2007 yılında Kapıkule’den, İpsala’dan ve Hamzabey’den 700 bin aracın Avrupa’ya çıkış yaptığını vurgulayan Sandalcı, “Cream Projesi’yle bu 700 bin aracın yalnızca yüzde 1’i  demiryoluna geçseydi haftada 2 tren karşılıklı gidip gelebilirdi. Bunu yapabilmek için de fiyat ve transit süreyi iyileştirmek gerekiyor. Ama bu yapılamadı. Maalesef Balnak da, Cream Projesi’nde hiçbir taşıma yapamadı. Yapamamasının temelinde az önceki nedenler yatıyor. Balnak’ın müşterileri fiyat konusunda son derece hassastır. En çok hizmet verdiğimiz sektör tekstil sektörü. Bu sektör transit süre açısından çok hassastır. Biz Cream Projesi’ni kullanmak için iyileştirme yapılmasını bekliyoruz” açıklamasını yaptı.
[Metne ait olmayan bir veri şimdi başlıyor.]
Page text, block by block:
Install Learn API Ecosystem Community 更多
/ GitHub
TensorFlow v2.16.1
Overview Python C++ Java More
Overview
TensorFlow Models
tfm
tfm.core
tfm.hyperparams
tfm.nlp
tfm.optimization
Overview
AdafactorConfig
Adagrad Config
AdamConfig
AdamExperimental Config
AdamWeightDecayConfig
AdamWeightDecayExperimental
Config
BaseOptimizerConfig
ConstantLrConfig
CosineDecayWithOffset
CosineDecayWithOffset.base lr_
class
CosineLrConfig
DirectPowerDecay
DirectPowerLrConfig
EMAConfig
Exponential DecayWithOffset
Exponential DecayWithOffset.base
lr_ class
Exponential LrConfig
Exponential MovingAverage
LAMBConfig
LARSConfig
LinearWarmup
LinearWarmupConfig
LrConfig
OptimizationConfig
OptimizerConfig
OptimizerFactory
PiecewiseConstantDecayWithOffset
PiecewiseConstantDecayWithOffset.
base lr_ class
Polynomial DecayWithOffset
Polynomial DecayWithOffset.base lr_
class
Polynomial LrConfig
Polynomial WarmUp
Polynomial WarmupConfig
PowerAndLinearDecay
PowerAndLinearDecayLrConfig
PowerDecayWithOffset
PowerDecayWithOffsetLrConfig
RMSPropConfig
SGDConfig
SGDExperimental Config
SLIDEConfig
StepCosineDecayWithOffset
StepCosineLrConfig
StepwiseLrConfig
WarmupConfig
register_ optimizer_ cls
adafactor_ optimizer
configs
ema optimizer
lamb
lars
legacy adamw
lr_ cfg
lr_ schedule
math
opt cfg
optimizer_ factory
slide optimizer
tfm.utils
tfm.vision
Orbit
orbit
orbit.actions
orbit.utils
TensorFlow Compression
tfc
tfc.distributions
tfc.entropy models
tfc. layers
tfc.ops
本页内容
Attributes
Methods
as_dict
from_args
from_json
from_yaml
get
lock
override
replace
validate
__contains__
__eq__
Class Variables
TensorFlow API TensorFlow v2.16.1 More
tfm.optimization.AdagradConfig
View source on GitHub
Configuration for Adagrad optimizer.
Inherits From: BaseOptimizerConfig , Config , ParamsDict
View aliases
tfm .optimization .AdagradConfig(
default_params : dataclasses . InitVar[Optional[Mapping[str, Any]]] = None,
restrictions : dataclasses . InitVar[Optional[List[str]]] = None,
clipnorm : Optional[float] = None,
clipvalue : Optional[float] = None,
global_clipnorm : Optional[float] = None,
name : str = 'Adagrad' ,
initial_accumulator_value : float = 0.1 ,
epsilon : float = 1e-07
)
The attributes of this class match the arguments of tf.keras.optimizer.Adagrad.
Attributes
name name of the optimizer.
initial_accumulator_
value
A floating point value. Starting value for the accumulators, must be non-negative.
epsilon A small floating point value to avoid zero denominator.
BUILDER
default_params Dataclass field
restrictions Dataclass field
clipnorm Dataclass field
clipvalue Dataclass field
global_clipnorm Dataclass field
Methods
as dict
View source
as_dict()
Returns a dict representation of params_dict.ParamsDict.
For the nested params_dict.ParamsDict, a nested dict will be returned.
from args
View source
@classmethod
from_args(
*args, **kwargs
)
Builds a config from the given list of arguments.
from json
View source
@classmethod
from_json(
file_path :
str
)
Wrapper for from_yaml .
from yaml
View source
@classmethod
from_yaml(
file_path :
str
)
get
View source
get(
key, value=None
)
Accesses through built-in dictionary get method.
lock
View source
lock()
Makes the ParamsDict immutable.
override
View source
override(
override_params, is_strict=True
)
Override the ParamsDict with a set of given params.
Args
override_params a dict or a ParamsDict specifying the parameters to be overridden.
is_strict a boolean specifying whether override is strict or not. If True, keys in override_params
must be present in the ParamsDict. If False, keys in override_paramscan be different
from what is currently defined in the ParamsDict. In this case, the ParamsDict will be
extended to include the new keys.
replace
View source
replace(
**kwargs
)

Geçtiğimiz haftalarda Rail Cargo’nun Cream Projesiyle  taşımalara başladığını hatırlatan Sandalcı, “Ama sıkıntılar hem trenin İstanbul’dan Avusturya’ya yüklenmesi hususunda hem de Avusturya’dan İstanbul’a yüklenmesi hususunda devam ediyor. Bana göre çok iyi niyetli bir girişim. Desteklenmesi gereken bir girişim. Eminim ki önümüzdeki yıllarda Türkiye’de, Cream Projesi adıyla olmasa da başka bir proje altında bu tür taşıma modu devreye girecektir” sözleriyle iyimserliğini korudu.